The Nigerian Financial Intelligence Unit has exposed the alleged funding of terrorist activities in Nigeria by the Indigenous People of Biafra, bandits, and other terror groups through global crowdfunding and on sports betting platforms.

The financial intelligence unit revealed how IPOB received funds through affiliates in 22 countries that have registered at least 27 entities under the group’s name.

The NFIU noted that seven of the registrations were made in the United States, while six were in the United Kingdom.

It added that over $160,000 raised by IPOB through crowd-funding was funnelled to transmission, media and broadcasting companies in Bulgaria, South Africa, and the UK.

It added that “The analysis further indicates that the group (IPOB) has several bank accounts in different countries where funds are being received from various contributors with the narrations ‘monthly dues, services and for ESN,’ among others, then later disbursed for various operations.”

Details of the development were revealed in a newsletter by the NFIU’s Counter-Financing of Terrorism Department obtained by our correspondent on Tuesday.

It added, “The analysis profiled the leader of the group, his addresses and mobile numbers abroad, with other 53 other individuals associated with the dissident group.

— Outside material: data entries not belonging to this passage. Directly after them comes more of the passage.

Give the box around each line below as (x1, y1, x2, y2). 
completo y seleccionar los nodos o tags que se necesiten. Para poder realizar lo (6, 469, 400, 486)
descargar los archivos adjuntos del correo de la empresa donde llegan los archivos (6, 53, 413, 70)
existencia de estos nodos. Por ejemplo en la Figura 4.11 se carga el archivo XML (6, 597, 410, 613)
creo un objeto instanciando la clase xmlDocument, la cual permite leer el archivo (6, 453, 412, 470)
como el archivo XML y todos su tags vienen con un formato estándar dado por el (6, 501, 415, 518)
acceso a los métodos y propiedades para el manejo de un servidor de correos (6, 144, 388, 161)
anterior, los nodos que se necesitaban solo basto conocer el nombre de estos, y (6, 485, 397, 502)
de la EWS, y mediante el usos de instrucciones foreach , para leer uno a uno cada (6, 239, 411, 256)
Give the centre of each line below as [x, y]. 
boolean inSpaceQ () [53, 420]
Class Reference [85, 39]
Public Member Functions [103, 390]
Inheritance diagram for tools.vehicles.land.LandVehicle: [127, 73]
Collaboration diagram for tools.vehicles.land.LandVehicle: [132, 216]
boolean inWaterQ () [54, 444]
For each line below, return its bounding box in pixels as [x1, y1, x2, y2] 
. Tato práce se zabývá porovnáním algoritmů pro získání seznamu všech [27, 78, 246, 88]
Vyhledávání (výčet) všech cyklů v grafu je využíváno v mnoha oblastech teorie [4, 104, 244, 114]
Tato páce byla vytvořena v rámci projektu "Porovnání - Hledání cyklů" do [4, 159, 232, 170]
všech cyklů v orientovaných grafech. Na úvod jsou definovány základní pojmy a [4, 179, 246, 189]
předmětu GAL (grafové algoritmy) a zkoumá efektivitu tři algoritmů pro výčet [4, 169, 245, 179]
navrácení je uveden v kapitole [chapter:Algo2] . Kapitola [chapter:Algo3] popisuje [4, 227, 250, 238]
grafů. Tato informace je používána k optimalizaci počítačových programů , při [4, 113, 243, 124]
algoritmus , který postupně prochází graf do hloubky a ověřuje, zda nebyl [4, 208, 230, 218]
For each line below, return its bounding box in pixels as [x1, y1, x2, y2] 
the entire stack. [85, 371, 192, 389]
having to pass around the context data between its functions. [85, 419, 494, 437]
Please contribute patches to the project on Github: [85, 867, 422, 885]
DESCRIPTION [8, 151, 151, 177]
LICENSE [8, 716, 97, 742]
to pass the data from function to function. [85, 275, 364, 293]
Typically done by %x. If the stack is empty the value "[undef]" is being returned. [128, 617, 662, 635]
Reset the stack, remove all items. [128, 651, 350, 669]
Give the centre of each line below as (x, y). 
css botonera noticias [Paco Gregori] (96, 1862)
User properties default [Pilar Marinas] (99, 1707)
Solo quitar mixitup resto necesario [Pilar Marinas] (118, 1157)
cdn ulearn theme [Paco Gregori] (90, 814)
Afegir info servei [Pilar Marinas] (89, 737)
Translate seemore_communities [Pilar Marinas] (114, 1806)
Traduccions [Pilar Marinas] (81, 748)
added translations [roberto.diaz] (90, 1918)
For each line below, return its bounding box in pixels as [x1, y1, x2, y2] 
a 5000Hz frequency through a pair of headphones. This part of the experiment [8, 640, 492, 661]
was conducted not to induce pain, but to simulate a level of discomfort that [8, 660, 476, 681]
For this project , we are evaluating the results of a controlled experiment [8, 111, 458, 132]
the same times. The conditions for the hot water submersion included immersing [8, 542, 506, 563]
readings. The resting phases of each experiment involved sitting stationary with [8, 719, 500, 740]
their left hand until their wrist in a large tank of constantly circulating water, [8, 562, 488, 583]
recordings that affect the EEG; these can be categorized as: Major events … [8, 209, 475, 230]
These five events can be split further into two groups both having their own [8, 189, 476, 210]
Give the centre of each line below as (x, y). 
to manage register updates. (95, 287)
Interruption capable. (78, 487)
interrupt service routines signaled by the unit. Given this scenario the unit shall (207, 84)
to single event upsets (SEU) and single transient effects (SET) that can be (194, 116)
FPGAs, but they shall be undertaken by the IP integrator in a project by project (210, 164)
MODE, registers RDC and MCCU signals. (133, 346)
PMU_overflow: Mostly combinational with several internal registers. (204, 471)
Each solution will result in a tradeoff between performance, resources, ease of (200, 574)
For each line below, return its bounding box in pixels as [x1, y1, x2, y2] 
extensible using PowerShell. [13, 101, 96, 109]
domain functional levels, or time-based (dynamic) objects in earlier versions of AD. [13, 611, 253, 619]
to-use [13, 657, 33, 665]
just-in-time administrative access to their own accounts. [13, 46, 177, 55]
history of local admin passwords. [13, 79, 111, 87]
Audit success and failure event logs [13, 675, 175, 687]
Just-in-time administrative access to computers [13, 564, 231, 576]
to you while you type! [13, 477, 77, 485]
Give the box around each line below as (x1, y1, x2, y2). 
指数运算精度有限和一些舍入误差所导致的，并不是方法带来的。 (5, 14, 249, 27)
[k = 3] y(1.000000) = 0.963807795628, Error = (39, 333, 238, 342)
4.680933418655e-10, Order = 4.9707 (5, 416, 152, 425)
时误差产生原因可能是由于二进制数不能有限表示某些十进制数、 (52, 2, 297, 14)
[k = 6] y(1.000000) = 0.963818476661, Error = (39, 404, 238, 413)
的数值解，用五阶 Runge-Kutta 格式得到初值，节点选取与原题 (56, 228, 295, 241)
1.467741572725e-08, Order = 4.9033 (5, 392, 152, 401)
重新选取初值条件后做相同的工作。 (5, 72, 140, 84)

The report was forwarded to law enforcement for further investigation.”

The NFIU further revealed that a betting platform simply identified as ‘XC’, filed a suspicious transaction report on a 24-year Nigerian customer from North-Central, Nigeria.

“This 24-year-old from Nigeria’s North-Central region received over N350,000 in his betting wallet, believed to be ransom money from a kidnapping,” the NFIU said.

In another case, the financial intelligence unit exposed a terrorist attempting to evade being detected; it noted that the individual made structured cash withdrawals from different Automated Teller Machines and purchased flight tickets to high-risk areas using credit cards.

The NFIU explained that whenever the individual exceeded his withdrawal limit, he would adopt alternative methods of travel.

“The terrorist then attempted suspicious transfers exceeding €1,000 to a local charity with potential links to terrorism. These transactions, along with others for luxury goods and escort services, raised red flags,” the newsletter stated

The NFIU further urged law enforcement agencies to investigate transactions by individuals linked to known terrorists or financiers; unauthorised tax collection or forced donations in terrorism-prone areas, and Bureau de Change operators facilitating transfers within suspected networks.

Other areas the unit wants security agencies to beam their searchlights are multiple cash deposits in bank accounts; Point of Sale operators receiving large deposits followed by cash withdrawals; money transfers from Nigeria to high-risk countries; recruitment of individuals to open multiple bank accounts; and financial transfers to charities linked to terrorism.